South Ayrshire sees drop in homelessness numbers

South Ayrshire sees drop in homelessness numbers

New figures obtained by The Salvation Army have revealed a drop in the number of people experiencing homelessness in South Ayrshire.

The figures, which were obtained through a Freedom of Information Act request, indicate that in 2018/2019 there were 1008 residents in temporary accommodation in South Ayrshire. Whereas in 2019/2020, this dropped to 1,002.

In 2020/21, there were 953 registered homeless in South Ayrshire. At the time of the Salvation Army’sFOI in 2021, the figure stood at just 445.

While the drop in figures has been welcomed, concerns have been voiced that the number could rise again if cuts to benefits and the rising costs of living begin to take their toll on individuals in the area.

The Scottish Government has launched a public consultation to find ways to tackle the issue, the Ayrshire Post reports.

Ayr MSP Siobhian Brown said: “When we think of homelessness, we often think about those living on the street. However, that’s not what these figures represent. Homelessness can take many forms. From those living in temporary accommodation to those living in B&Bs and those living with others.

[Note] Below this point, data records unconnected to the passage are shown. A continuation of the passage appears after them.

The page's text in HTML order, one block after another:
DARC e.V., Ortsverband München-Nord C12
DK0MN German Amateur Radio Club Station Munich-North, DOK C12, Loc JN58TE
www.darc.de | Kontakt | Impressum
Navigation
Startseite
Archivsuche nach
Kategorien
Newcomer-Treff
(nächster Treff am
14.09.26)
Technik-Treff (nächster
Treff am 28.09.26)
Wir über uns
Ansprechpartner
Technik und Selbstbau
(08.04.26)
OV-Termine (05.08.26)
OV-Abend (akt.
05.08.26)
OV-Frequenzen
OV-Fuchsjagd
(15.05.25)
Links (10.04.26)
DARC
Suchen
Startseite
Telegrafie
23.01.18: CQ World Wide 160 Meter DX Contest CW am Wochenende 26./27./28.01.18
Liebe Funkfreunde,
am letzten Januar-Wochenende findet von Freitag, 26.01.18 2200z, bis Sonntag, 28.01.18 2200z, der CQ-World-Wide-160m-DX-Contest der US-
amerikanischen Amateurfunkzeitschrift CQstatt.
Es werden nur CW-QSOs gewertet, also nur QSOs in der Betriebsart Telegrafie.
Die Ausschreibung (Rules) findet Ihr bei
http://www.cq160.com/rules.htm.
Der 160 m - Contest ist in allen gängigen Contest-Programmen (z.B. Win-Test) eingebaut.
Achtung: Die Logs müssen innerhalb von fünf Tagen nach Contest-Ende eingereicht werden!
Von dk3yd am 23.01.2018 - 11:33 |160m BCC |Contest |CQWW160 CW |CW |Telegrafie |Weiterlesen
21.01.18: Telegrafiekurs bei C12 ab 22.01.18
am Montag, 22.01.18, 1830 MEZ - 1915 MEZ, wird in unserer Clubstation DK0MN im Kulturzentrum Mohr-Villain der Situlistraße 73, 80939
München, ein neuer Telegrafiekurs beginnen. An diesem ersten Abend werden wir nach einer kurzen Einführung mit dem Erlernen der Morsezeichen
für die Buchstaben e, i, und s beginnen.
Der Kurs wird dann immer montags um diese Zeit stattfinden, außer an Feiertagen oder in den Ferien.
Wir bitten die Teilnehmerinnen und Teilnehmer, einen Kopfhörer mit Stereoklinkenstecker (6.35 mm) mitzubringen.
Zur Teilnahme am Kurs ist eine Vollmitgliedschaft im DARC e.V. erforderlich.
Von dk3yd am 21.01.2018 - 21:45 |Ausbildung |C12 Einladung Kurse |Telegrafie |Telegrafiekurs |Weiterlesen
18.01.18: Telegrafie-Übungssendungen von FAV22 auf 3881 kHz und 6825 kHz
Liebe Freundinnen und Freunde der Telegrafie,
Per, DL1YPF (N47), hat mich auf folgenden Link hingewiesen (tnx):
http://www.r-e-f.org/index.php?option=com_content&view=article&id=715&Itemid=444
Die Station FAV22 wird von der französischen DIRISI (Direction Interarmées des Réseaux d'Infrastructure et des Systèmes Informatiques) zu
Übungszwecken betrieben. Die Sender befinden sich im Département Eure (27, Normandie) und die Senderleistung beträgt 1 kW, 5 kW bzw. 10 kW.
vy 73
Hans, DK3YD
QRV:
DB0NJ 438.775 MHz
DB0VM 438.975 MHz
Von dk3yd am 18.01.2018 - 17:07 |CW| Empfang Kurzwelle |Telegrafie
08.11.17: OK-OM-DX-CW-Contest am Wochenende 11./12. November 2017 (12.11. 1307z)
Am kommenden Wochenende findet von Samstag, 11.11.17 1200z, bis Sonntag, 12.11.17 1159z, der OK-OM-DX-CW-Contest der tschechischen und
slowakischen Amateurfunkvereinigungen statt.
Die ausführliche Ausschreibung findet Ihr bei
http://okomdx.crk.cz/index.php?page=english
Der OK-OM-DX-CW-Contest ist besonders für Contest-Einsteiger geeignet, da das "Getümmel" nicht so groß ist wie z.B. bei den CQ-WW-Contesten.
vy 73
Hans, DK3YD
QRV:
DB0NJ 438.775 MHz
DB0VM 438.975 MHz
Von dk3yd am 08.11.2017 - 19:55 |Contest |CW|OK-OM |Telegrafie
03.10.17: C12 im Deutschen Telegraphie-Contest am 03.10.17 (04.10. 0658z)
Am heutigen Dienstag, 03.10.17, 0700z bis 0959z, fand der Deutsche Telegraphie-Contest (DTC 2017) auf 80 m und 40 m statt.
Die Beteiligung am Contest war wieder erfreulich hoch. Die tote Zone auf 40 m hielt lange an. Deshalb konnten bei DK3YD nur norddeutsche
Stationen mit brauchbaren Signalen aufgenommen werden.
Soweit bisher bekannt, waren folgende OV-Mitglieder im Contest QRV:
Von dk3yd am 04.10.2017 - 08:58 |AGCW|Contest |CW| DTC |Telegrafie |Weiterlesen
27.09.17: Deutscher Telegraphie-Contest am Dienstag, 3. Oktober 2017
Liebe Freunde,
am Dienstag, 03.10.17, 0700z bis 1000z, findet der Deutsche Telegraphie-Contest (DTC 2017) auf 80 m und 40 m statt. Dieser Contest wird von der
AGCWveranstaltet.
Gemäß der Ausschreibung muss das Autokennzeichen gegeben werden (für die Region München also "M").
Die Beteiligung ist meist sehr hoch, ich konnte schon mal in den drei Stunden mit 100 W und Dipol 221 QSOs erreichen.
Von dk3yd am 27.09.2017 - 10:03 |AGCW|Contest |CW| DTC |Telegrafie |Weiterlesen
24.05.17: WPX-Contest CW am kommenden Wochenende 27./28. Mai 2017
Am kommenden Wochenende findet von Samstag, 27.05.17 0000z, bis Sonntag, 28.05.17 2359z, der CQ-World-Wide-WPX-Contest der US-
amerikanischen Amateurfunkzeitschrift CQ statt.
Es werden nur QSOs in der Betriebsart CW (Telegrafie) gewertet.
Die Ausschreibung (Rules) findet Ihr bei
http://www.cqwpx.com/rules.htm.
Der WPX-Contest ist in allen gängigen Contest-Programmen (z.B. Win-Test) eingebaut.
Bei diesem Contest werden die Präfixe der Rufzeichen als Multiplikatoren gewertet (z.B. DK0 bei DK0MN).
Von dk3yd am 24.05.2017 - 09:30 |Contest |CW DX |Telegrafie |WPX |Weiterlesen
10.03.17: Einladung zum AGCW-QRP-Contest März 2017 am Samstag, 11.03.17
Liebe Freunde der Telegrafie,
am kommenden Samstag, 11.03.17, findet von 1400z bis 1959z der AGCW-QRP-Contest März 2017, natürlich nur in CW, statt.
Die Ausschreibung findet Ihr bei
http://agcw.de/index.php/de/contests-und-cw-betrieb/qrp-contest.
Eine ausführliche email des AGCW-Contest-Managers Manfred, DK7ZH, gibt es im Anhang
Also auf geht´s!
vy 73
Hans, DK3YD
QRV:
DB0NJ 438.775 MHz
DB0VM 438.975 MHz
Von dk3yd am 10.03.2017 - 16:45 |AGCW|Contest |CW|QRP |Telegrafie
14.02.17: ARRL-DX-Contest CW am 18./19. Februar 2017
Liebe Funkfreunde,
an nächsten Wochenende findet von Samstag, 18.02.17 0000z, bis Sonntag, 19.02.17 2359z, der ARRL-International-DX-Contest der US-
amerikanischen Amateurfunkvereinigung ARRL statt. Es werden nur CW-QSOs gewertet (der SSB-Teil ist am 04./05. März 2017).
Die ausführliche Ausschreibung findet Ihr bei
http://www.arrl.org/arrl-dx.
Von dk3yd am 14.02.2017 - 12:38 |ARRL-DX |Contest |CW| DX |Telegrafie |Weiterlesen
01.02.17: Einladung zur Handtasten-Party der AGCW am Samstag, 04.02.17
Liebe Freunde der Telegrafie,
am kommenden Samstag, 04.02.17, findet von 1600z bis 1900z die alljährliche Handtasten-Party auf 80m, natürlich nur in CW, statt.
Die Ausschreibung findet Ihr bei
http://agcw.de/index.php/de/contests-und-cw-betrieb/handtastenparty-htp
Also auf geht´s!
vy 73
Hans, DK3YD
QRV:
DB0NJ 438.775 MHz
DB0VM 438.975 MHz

“The overall trend does appear to be that of a reduction of the numbers in temporary accommodation, which is welcome because people experiencing homelessness often have multiple complex needs for which they receive little or no support. Whilst these figures are welcome news, I worry that numbers will go up again. The cost of living for many has increased. Food, energy and fuel prices have rocketed because of Brexit and then there are the cuts to Universal Credit.”

Ms Brown is asking the public to make sure their voices are heard in the consultation.

In a direct appeal, she said: “Now we need you to have your say on the Scottish Government’s consultation, which is proposing legal duties for public bodies.

“For example, health and social care services, children’s services, police and other public bodies will have a legal duty to ‘ask and act’ to prevent homelessness. The measures would be part of new laws aimed at preventing homelessness, based on recommendations from an expert group convened by the charity Crisis at the request of the Scottish Government.

“They would represent the biggest change to Scotland’s homelessness legislation in almost a decade.”

Malcolm Page, assistant director of homelessness services for The Salvation Army, commented: “We welcome the work being done by the Scottish Government through its Ending Homelessness Together: High Level Action Plan and we recognise that it has invested in homelessness services over the years. However, unless local authorities are able to invest in ‘move on’ accommodation through their rapid rehousing transition plans, there is just nowhere for people to go.

“Living in temporary accommodation like a B&B can start to eat away at your physical and mental health. Spending long periods without anywhere to cook, wash or properly relax makes it very difficult to hold a job down, keep in good physical health and start rebuilding your life.

“These are places that are meant to be a short-term fix to prevent people from sleeping on the streets, not as long-term solutions. Bed and breakfast type accommodation is often provided without the essential support we believe is required to address the deep-rooted and often complex issues that result in people becoming homeless.”

South Ayrshire Council said it is “committed” to ensuring homelessness is prevented where possible and “suitable accommodation, advice and support are available” where it cannot be avoided.